Early 2005, a reporter from Radio Nederland Wereldomroep asked me a very insightful question: If your former Mayor promised, but did not deliver, to get rid of Bucharest's stray dogs, why expect anything of the same person's promise to get rid of Romania's corruption, once he's become President? I think nobody can answer such a question, and the developments of the past few months shed a new light on that particular question. Once again, I remember that anti-corruption is a quest for good governance, as shown in UNCAC's statement of purpose, art. 1: "To promote integrity, accountability and proper management of public affairs and public property."

I am not fully aware of what Mayor Borissov had promised to citizens of Sofia, nor whether he delivered or not. But I'm sure a similar question may be asked about this new pledge, especially as we can look at past examples. The most obvious (though not flattering) comparison would be with current PM Emil Boc, former Mayor of Cluj, but remember Victor Ciorbea, former Mayor of Bucharest: what did he promise in 1994, when elected Mayor?, did he fix the city's problems? I guess not :-( Yet, he became Prime-Minister in 1996, pledging structural reforms, including anticorruption... Many decisions made during that time yielded good results in restructuring the economy and integrating Romania with both NATO and EU, but many others resulted in increasing perception of corruption (1997-2002), especially at high levels of decision-making. Nonetheless, we pay tribute to former PM Ciorbea for initiating Romania's first systematic study on corruption, as well as ground-breaking anticorruption law (both completed after he was sacked).

Drawing on the mixed experience of past Romanian Mayors making their way to the top of the Executive, I'd say Mr. Borissov and Ms. Popova don't stand a chance in improving the situation in Bulgaria, or showing results in a reasonable time. Unless, of course, they shift their approach, and no longer look at the fight against corruption/organized crime as an end, in and of itself! Just as their Romanian counterparts (regardless of past experience with local administration), they should lay the ground for good governance, rather than focusing on anticorruption. Simply put, corruption affects every walk of life, being more the effect, rather than the cause, of bad government.
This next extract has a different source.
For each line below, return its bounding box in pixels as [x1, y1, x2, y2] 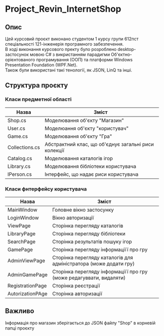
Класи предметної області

However, politicians (especially of a newly born party, such as GERB) are usually interested in getting visible results in the short term (to secure re-election for themselves), at the cost of viable results in the medium to long term (to achieve rule-of-law, durable development and, ultimately, quality of life for the citizens). Therefore, unless they put in place a system of participatory and transparent policy-making, with sound evaluation systems and good enough safeguards for responsible public management, with clear accountability mechanisms, I'm afraid they won't succeed--either in Bulgaria or Romania :-( But they do have an opportunity to do the right thing!